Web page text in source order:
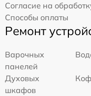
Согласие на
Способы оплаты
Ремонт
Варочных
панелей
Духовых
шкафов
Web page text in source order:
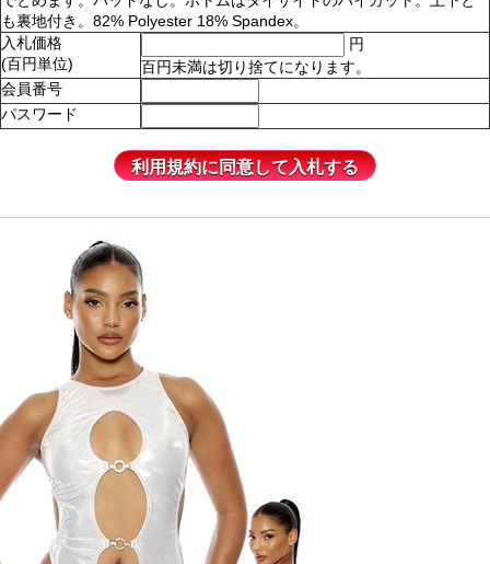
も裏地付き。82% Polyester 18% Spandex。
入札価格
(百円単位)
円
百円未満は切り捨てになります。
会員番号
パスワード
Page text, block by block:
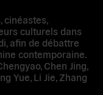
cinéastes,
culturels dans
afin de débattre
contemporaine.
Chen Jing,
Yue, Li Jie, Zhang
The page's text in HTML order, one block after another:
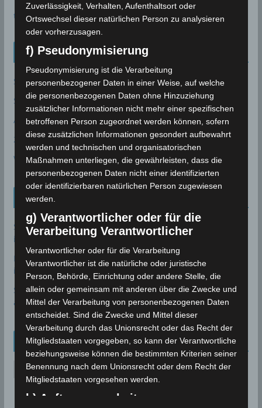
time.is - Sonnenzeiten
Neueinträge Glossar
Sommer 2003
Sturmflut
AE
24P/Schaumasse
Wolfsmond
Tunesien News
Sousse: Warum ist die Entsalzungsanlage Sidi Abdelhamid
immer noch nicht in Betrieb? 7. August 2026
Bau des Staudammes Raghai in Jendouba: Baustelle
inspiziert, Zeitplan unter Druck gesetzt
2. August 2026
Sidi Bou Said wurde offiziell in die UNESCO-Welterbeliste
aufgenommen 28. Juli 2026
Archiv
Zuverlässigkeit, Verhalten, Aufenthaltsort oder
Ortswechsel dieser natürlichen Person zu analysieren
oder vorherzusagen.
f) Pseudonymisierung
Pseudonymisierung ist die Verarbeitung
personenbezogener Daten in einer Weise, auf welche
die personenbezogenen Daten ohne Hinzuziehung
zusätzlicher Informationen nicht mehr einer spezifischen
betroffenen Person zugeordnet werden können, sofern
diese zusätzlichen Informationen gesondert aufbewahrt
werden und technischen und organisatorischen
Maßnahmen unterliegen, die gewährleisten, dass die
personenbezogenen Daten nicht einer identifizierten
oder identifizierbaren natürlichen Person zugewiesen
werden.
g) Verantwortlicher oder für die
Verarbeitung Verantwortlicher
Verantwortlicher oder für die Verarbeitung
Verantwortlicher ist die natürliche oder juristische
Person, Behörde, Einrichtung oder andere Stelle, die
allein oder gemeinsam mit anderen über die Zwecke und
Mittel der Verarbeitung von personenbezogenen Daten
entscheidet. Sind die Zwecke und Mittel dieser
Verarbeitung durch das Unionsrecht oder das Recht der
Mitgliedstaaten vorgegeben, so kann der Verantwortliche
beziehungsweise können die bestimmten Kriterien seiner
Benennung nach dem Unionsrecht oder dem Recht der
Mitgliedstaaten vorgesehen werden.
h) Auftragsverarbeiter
____________
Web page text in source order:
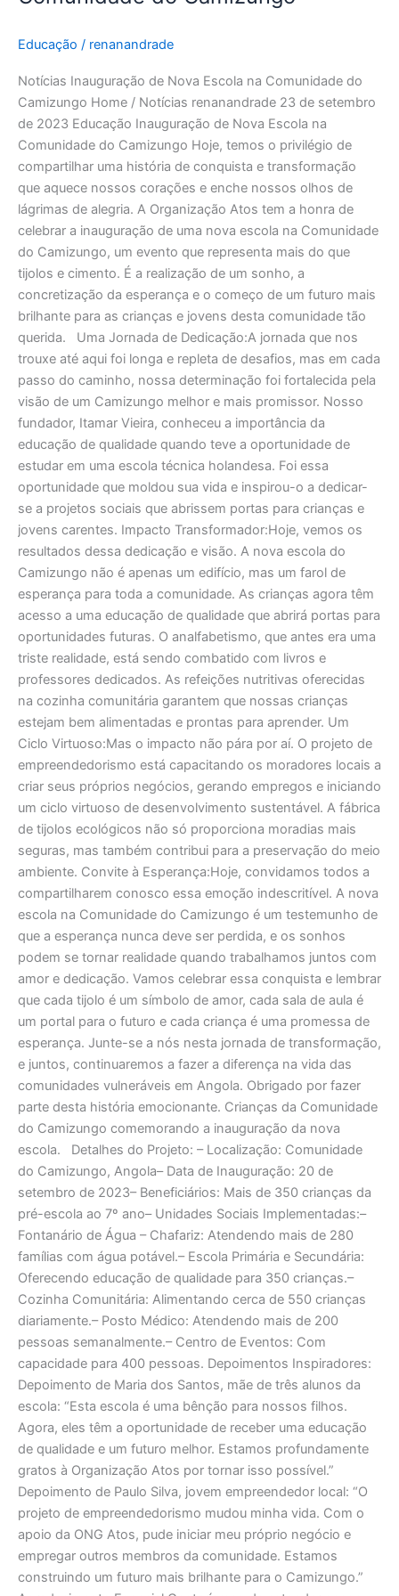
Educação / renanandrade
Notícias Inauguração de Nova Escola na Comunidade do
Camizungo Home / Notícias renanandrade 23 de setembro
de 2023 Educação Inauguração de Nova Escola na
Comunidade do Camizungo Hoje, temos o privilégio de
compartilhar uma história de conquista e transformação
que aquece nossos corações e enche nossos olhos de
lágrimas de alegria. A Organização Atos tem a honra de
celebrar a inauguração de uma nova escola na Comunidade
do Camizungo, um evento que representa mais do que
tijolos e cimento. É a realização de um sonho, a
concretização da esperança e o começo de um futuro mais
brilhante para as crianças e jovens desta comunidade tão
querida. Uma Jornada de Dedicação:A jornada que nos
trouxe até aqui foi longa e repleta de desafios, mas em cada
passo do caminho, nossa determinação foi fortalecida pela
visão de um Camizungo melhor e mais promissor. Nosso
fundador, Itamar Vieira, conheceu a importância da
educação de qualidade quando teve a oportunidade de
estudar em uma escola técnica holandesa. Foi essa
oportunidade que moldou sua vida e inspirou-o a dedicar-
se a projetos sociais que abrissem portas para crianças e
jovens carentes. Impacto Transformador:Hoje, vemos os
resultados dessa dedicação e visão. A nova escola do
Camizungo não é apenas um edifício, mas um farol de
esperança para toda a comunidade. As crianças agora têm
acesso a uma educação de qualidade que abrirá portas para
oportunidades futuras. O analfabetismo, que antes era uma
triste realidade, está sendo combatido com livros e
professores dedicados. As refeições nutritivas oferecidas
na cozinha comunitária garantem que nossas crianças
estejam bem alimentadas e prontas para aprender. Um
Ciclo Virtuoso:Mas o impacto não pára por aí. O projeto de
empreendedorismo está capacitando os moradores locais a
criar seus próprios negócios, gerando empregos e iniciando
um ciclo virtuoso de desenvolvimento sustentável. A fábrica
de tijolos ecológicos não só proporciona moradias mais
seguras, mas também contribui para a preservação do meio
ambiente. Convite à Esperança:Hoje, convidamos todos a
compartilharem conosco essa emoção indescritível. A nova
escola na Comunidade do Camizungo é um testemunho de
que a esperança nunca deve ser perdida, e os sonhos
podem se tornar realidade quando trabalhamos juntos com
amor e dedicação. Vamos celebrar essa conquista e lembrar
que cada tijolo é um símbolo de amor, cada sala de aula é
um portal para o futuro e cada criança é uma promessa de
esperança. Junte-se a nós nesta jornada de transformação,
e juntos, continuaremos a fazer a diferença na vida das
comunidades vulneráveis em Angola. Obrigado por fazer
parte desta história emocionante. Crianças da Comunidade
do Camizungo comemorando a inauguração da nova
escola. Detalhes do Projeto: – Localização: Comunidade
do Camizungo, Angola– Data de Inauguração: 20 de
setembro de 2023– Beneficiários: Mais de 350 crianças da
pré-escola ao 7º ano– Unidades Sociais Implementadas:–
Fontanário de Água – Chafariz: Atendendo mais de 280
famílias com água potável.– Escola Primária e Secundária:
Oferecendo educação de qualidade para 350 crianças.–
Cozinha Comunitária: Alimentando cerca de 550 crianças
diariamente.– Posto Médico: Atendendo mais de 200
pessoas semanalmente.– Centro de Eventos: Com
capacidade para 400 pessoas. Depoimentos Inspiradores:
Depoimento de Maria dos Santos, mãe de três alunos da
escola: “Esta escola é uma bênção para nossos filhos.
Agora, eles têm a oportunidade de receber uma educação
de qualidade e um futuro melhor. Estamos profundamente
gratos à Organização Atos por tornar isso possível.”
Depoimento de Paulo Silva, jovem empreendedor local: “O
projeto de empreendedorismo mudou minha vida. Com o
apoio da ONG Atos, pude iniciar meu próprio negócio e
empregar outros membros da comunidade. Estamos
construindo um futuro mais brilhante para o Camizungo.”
____________
- Task directions -
Search the listing above for the lines with "esperança. Junte-se a" and "construindo um futuro", then output those lines and all lines between them exactly.

- Worked solution -
esperança. Junte-se a nós nesta jornada de transformação,
e juntos, continuaremos a fazer a diferença na vida das
comunidades vulneráveis em Angola. Obrigado por fazer
parte desta história emocionante. Crianças da Comunidade
do Camizungo comemorando a inauguração da nova
escola. Detalhes do Projeto: – Localização: Comunidade
do Camizungo, Angola– Data de Inauguração: 20 de
setembro de 2023– Beneficiários: Mais de 350 crianças da
pré-escola ao 7º ano– Unidades Sociais Implementadas:–
Fontanário de Água – Chafariz: Atendendo mais de 280
famílias com água potável.– Escola Primária e Secundária:
Oferecendo educação de qualidade para 350 crianças.–
Cozinha Comunitária: Alimentando cerca de 550 crianças
diariamente.– Posto Médico: Atendendo mais de 200
pessoas semanalmente.– Centro de Eventos: Com
capacidade para 400 pessoas. Depoimentos Inspiradores:
Depoimento de Maria dos Santos, mãe de três alunos da
escola: “Esta escola é uma bênção para nossos filhos.
Agora, eles têm a oportunidade de receber uma educação
de qualidade e um futuro melhor. Estamos profundamente
gratos à Organização Atos por tornar isso possível.”
Depoimento de Paulo Silva, jovem empreendedor local: “O
projeto de empreendedorismo mudou minha vida. Com o
apoio da ONG Atos, pude iniciar meu próprio negócio e
empregar outros membros da comunidade. Estamos
construindo um futuro mais brilhante para o Camizungo.”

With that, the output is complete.